Autism spectrum disorder (ASD) affects at least 1 child in 68, and imposes a huge psychological and economic burden on affected individuals, their families and society. While significant progress has been made in determining genetic risk factors for ASD, there remains a substantial amount of unidentified genetic change contributing to risk.

Hilary Coon and Gabor Marth’s labs at the University of Utah will employ innovative genomic methods and analyses to assess two data resources for all types of genetic changes, including those that do not obviously affect the function of genes. The collaborative team from the Coon and Marth labs includes experts in autism genetics, bioinformatics and statistical genetics, and genomics. The approach the team will use involves newly developed genomic software that is at the leading edge of gene discovery.
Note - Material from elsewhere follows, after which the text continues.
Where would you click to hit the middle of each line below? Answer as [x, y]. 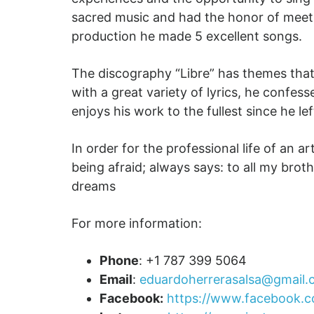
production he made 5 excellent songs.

The group will assess whole-genome sequencing (WGS) data from 540 carefully assessed families in the Simons Simplex Collection (SSC); each of these families has data from an affected and unaffected sibling and both parents. The investigators will also study WGS data and other molecular data from unique, high-risk, large Utah pedigrees that are also carefully assessed. The Utah pedigrees will further magnify the ability to learn more about how genetic mutations occur in families, and will also reveal genetic changes that are hard to find in small nuclear families, as pedigrees show familial repetition of inherited risk factors.

The detailed assessment of behaviors and medical conditions in both cohorts will allow the researchers to uncover associations with specific aspects of ASD (such as language onset or cognitive delay), or with associated psychiatric or medical conditions. Finally, the design may allow the discovery of genetic changes that are more frequent in unaffected siblings, which may reflect protective factors.